After careful consideration of the entire record, the undersigned finds that the claimant has the residual functional capacity to perform medium work as defined in 20 CFR 416.967(c). Specifically, the claimant can lift and carry up to 50 pounds occasionally and 25 pounds frequently and stand, walk, and sit for 6 hours in an 8-hour day except that the claimant must avoid concentrated exposure to extreme heat and humidity. He must avoid concentrated use of machinery and exposure to unprotected heights, and is limited to simple, repetitive, routine tasks with only occasional changes in the work setting and occasional interaction with the public.
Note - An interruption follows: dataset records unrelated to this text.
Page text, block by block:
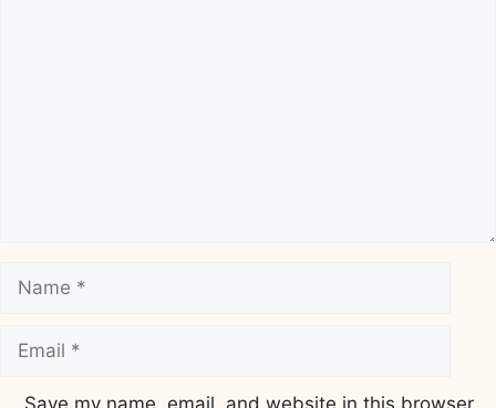
Name
Email
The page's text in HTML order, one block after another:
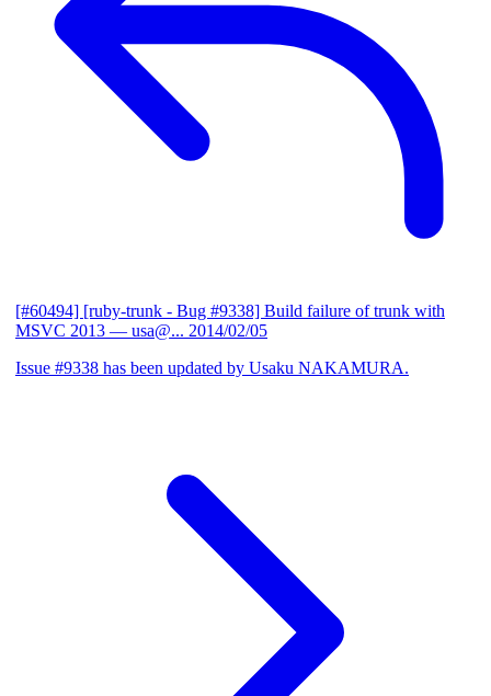
[#60494] [ruby-trunk - Bug #9338] Build failure of trunk with
MSVC 2013 — usa@... 2014/02/05
Issue #9338 has been updated by Usaku NAKAMURA.
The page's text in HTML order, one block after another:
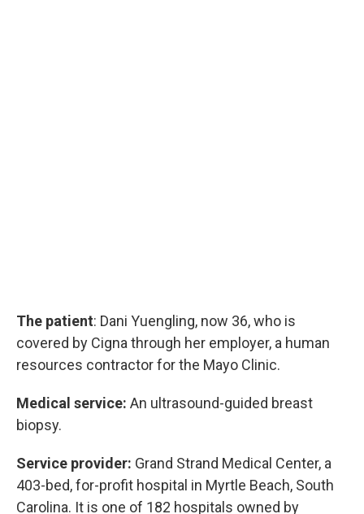
The patient: Dani Yuengling, now 36, who is
covered by Cigna through her employer, a human
resources contractor for the Mayo Clinic.
Medical service: An ultrasound-guided breast
biopsy.
Service provider: Grand Strand Medical Center, a
403-bed, for-profit hospital in Myrtle Beach, South
Carolina. It is one of 182 hospitals owned by
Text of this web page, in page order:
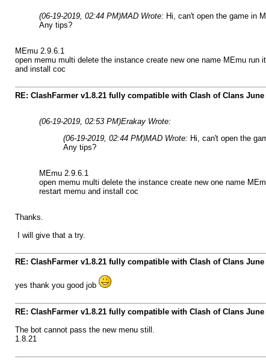
(06-19-2019, 02:44 PM)MAD Wrote: Hi, can't open the game in
Any tips?
MEmu 2.9.6.1
open memu multi delete the instance create new one name MEmu
and install coc
RE: ClashFarmer v1.8.21 fully compatible with Clash of Clans June
(06-19-2019, 02:53 PM)Erakay Wrote:
(06-19-2019, 02:44 PM)MAD Wrote: Hi, can't open the
Any tips?
MEmu 2.9.6.1
open memu multi delete the instance create new one name
restart memu and install coc
Thanks.
I will give that a try.
RE: ClashFarmer v1.8.21 fully compatible with Clash of Clans June
yes thank you good job
RE: ClashFarmer v1.8.21 fully compatible with Clash of Clans June
The bot cannot pass the new menu still.
1.8.21
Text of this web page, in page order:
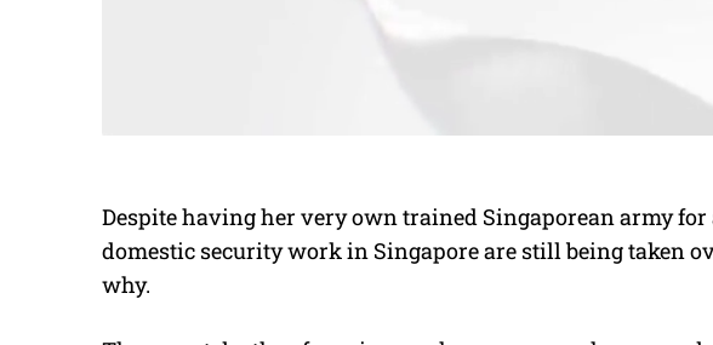
Despite having her very own trained Singaporean army for
domestic security work in Singapore are still being taken
why.

[R. 22, Finding 4.] Considering Plaintiff's age, education, work experience, RFC, and the testimony of a vocational expert ("VE"), the ALJ found that there were jobs that existed in significant numbers in the national economy that Plaintiff could perform. [R. 25, Finding 9.] Thus, on that basis, the ALJ determined that Plaintiff had not been under a disability, as defined in the Act, since October 16, 2013, the application date. [R. 26, Finding 10.]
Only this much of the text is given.